Archiving the always changing World Wide Web
Have you ever gone to a Web site with great information only to find that the site has changed or is no longer to be found?
One of the problems of the new "digital age" is that things happen so quickly and change is so ubiquitous that there is not time to record what was happening. Historians point out that one of the reasons to study is to learn from the past and hopefully avoid making the same mistakes in the future. But that is hard to do if there is no record of the way things were done, because Web servers and e-mail servers are always adding new files that overwrite the old files. In an attempt to save the historical record for posterity, the Internet Archive (www.archive.org), has been collecting copies Web sites and saving them since 1996.
The Internet Wayback Machine is the search engine for The Internet Archive collection, and what a collection it is: Ten billion individual pages, occupying 100 TB (terabytes) of storage space! The entire US Library of Congress is estimated to contain a mere 20 TB of data. These old Web sites have been cached, or copied, on a regular basis since 1996. The collection is growing at a rate of 10 TB (terabytes) per month.

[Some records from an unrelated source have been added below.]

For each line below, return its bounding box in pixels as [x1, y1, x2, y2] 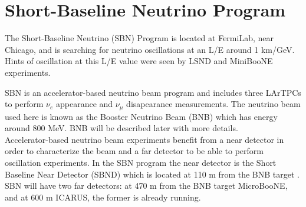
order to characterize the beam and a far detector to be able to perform [5, 145, 264, 157]
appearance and [56, 98, 113, 110]
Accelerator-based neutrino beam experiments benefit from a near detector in [5, 133, 284, 145]
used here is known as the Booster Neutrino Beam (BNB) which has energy [5, 110, 278, 122]
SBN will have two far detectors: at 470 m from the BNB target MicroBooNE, [5, 179, 288, 192]
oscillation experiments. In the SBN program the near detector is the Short [5, 156, 277, 168]
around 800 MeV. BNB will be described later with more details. [5, 122, 238, 134]
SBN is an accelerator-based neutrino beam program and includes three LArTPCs [5, 86, 301, 98]
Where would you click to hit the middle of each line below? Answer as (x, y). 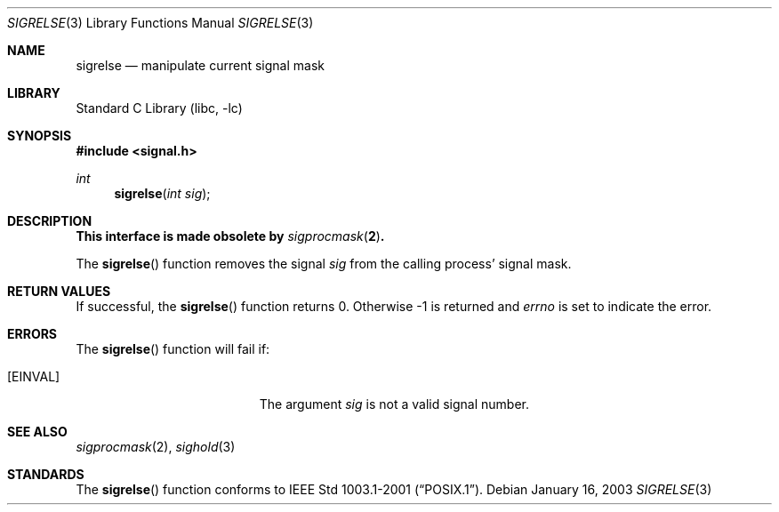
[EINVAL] (34, 376)
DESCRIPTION (50, 221)
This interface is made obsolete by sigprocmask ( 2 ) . (230, 236)
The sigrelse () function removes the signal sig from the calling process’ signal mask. (324, 264)
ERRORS (32, 334)
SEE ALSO (37, 432)
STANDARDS (46, 474)
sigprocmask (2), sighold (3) (156, 447)
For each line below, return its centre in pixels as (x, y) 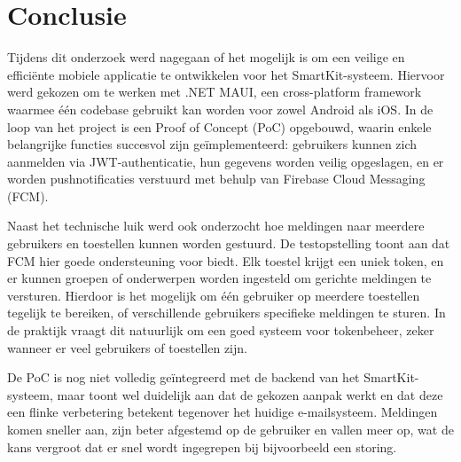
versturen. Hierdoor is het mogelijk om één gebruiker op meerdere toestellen (214, 295)
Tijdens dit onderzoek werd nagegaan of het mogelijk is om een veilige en (206, 57)
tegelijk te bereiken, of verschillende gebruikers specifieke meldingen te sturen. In (227, 313)
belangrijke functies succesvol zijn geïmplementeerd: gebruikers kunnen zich (212, 144)
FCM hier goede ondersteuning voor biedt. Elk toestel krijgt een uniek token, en (226, 260)
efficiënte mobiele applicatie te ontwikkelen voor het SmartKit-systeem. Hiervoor (226, 74)
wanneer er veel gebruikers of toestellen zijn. (127, 347)
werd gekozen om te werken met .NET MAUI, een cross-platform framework (215, 92)

Using the Wayback Machine, you can see what Amazon.com looked like in 1996, and take a peek at the Web's fist search engine, WebCrawler, as it appeared on December 22, 1996. To use the Wayback Machine's search interface, you simply type in the URL of a page you'd like to dig out of the archive, just as you would enter the URL in the address bar of your Web browser. The search engine retrieves all references to that specific page, and presents them as a list of the cached copies of the site you requested, and you can view by clicking on the dates.

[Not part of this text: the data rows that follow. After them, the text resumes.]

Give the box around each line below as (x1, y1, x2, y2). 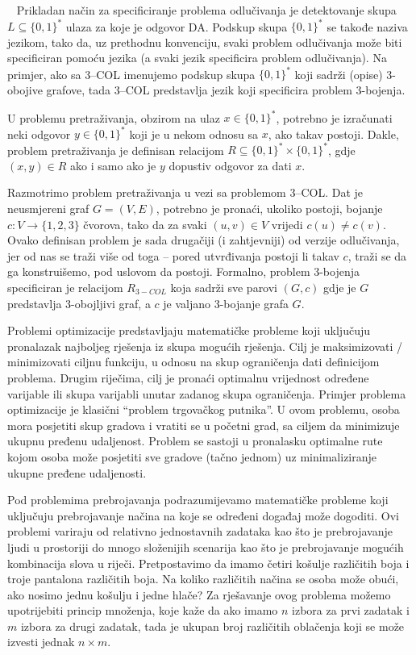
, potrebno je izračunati (276, 109, 393, 126)
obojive (7, 81, 43, 98)
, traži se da (347, 247, 407, 264)
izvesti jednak (7, 633, 75, 650)
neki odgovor (7, 125, 71, 142)
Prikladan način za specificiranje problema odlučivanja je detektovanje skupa (16, 2, 397, 18)
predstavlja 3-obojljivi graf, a (7, 294, 151, 311)
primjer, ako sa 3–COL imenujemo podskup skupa (7, 65, 256, 82)
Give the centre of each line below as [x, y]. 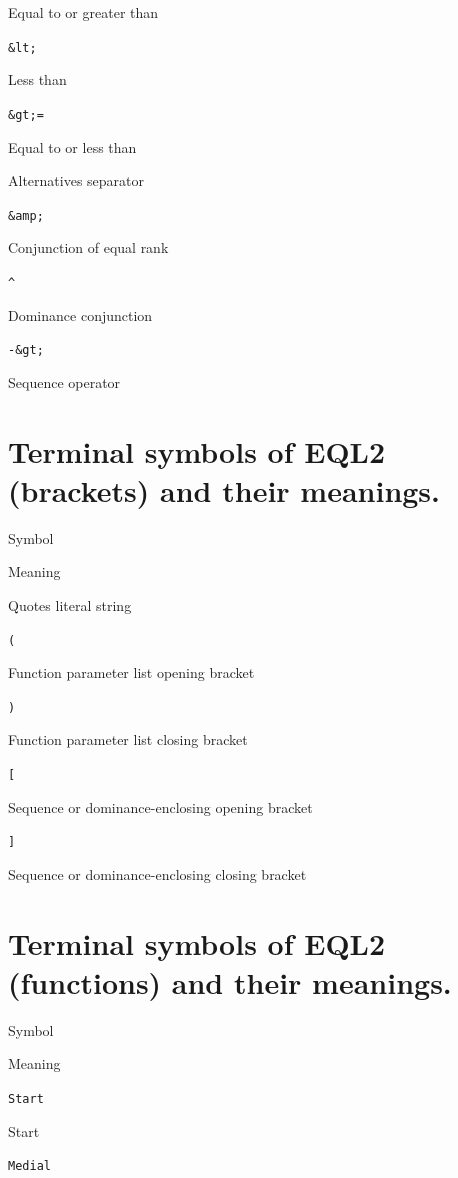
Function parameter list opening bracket [131, 672]
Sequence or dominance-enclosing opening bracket [160, 806]
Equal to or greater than [83, 12]
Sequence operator [64, 381]
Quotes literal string [70, 604]
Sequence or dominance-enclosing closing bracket [157, 873]
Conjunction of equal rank [88, 247]
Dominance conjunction [80, 314]
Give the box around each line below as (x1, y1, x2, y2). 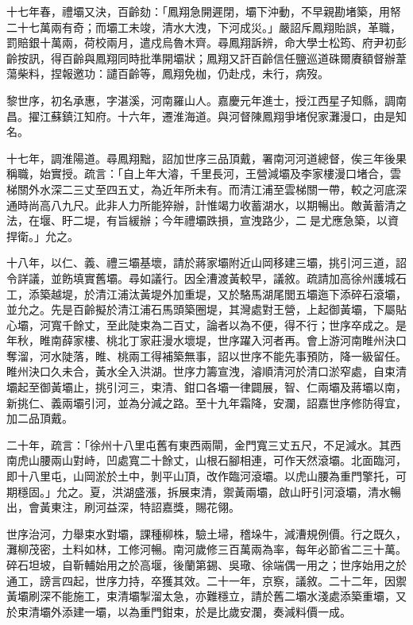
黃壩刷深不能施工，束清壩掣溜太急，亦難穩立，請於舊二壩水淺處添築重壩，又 (6, 588, 407, 604)
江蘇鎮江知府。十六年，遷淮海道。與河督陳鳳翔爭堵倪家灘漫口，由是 (39, 107, 396, 124)
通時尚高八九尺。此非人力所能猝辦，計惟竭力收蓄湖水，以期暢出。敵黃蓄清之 (6, 196, 407, 213)
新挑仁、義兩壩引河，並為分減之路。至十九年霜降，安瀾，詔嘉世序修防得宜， (6, 394, 407, 411)
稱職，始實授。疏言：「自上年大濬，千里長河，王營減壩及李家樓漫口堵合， (6, 165, 390, 182)
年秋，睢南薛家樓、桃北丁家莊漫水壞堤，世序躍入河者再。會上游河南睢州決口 (6, 332, 407, 349)
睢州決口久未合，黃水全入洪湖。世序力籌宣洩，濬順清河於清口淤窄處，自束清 (6, 363, 407, 380)
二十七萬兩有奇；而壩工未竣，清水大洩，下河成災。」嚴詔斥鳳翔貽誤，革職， (6, 18, 401, 35)
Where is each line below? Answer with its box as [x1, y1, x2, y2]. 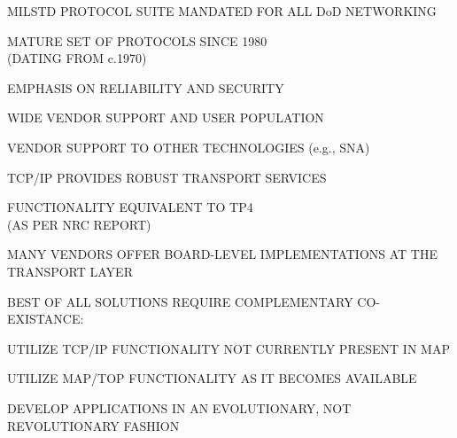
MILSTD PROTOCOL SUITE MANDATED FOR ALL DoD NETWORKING [7, 2, 437, 20]
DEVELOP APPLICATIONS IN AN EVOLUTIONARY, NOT [7, 398, 352, 417]
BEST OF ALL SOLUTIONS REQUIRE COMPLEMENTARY [7, 292, 353, 310]
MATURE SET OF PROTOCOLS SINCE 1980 [7, 31, 267, 50]
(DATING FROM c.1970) [7, 49, 147, 67]
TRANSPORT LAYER [7, 262, 133, 280]
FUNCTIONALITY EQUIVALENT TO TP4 [7, 198, 253, 216]
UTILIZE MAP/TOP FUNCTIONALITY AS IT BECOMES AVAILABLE [7, 369, 417, 387]
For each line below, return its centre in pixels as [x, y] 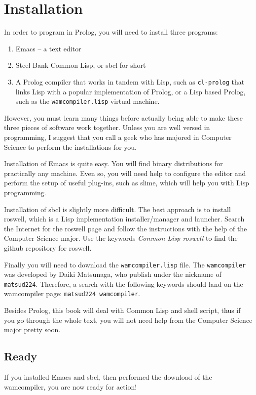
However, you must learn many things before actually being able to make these [124, 117]
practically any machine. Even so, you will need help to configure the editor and [125, 173]
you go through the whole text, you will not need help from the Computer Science [128, 320]
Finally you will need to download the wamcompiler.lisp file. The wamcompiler [125, 264]
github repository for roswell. [48, 247]
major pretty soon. [32, 329]
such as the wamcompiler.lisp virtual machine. [88, 101]
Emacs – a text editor [48, 48]
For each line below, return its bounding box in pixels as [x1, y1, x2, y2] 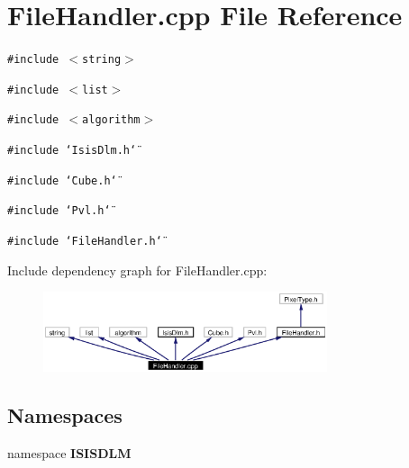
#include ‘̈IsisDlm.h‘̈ [7, 144, 137, 157]
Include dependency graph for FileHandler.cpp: [7, 260, 268, 279]
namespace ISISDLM [7, 443, 132, 462]
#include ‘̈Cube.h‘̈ [7, 174, 117, 187]
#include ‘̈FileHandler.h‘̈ [7, 235, 162, 248]
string [82, 53, 122, 67]
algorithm [82, 113, 141, 127]
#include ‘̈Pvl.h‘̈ [7, 204, 111, 218]
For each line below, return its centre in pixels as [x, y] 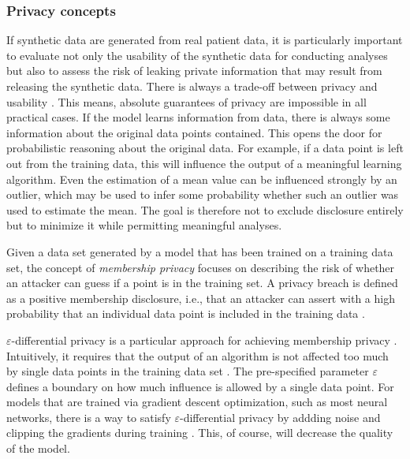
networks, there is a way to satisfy [89, 417]
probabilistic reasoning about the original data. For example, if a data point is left [205, 148]
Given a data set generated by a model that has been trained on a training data [200, 251]
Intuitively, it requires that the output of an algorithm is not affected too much [198, 355]
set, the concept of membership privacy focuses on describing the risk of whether [201, 267]
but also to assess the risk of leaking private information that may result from [194, 71]
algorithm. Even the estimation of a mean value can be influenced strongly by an [202, 179]
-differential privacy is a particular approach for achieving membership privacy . [204, 340]
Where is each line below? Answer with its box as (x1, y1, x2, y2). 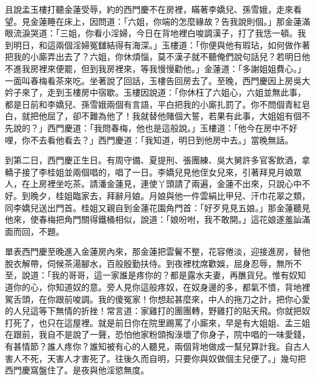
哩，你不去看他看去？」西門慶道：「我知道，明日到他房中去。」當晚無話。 (5, 133, 293, 146)
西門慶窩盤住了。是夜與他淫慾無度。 (5, 364, 149, 376)
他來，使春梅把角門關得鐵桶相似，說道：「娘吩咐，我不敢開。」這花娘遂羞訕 (5, 213, 302, 226)
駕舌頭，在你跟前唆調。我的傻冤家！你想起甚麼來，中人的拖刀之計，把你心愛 (5, 292, 310, 305)
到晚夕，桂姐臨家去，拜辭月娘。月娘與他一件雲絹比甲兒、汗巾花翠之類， (21, 189, 310, 201)
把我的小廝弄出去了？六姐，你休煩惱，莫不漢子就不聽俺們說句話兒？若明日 (5, 50, 302, 63)
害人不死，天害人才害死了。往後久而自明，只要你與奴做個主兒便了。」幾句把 (5, 352, 306, 364)
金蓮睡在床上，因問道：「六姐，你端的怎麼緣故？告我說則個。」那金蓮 (30, 15, 302, 27)

The Wayback Machine is an example of the Invisible Web because it is a database with contents that can't be indexed by general search engines, since they can't be crawled by following links. However, it's good to see that the way the URLs for individual cached pages in the collection are formed makes for easy linking - which is often not the case with invisible Web sites.
The extent and value of the Internet Archive becomes apparent as soon as you start searching. For example, if you search for Yahoo!, you'll find 3,396 archived pages beginning October 17 1996, although many of these are duplicates which the engine removes from the results listing by default (you can click a "See all" link to get the complete results). Anyone who has used Google's cached page feature to look at a site that has disappeared or changed will appreciate the Wayback Machine's implementation which offers a whole historical range of cached page copies instead of just the most recent one captured by the search engine.
Searchers looking for information about very specific, narrow subjects are often frustrated to find that promising-sounding pages shown by search engine results are dead links, the pages long since vanished. The Wayback Machine offers a second chance to find obscure material.
The Wayback Machine is also a great tool for researchers doing competitive intelligence work. It's a piece of cake to dig down and find old corporate information, back before the company's business plan changed.
Mr. Peabody and Sherman were cartoon characters on the 1960's TV series Bullwinkle and Rocky Show. They used a time machine called The Wayback Machine to travel back in time to witness historical events, which is where the Internet Archive's search engine gets its name. In the cartoon, Mr. Peabody and Sherman tended to interfere in events to make sure history turned out the way it should. With the Internet's Wayback Machine you can see history the way it really was, without any interference or modifications.
On the Internet, old history is measured in weeks, not years. Archiving the Web allows you to keep track of the history that we are all witnessing, which would have made Mr. Peabody proud.